What lines in the data below mention the string "popolazione"? Copy them out.

Saved entries:
★ ★ ★ ★ ★

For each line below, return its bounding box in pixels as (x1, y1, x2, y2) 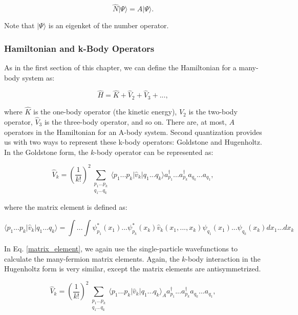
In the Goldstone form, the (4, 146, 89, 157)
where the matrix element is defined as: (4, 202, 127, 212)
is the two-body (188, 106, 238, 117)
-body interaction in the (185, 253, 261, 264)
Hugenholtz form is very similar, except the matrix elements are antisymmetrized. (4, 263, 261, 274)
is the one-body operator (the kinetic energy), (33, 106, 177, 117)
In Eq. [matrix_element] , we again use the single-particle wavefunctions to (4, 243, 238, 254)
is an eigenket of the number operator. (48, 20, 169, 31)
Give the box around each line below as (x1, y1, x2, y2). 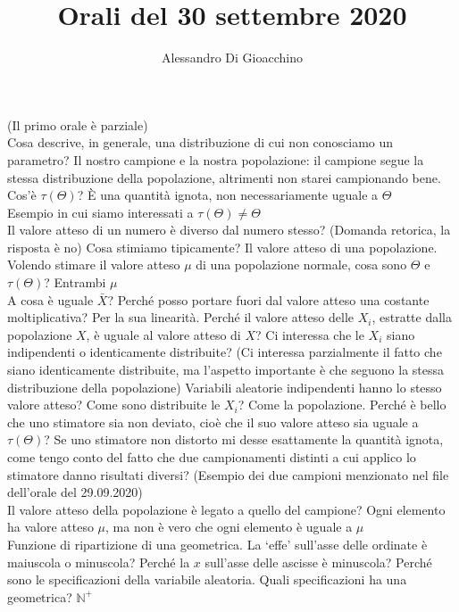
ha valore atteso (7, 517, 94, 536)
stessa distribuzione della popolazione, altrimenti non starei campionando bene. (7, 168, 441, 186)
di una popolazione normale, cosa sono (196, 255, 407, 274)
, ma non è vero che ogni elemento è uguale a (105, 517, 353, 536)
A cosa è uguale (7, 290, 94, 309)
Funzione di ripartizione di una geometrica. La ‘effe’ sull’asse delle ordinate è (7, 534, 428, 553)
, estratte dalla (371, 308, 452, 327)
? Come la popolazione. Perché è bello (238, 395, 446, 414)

★ ★ ★ ★ ★

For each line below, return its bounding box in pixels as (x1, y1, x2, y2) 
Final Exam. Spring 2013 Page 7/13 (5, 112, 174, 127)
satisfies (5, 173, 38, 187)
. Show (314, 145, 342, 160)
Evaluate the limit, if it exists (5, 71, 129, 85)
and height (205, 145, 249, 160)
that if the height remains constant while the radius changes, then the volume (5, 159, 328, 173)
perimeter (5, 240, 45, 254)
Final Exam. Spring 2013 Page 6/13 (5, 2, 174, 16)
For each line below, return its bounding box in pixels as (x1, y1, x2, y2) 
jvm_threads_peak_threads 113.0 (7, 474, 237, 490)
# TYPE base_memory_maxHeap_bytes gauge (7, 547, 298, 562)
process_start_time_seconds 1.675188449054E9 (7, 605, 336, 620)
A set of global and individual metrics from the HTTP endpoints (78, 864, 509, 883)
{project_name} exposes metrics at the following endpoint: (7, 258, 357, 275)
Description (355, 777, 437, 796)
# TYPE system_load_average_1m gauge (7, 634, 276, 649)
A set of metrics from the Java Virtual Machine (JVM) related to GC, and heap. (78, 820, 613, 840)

★ ★ ★ ★ ★

__Task output__:
stessa distribuzione della popolazione, altrimenti non starei campionando bene. (7, 168, 441, 186)
di una popolazione normale, cosa sono (196, 255, 407, 274)
? Come la popolazione. Perché è bello (238, 395, 446, 414)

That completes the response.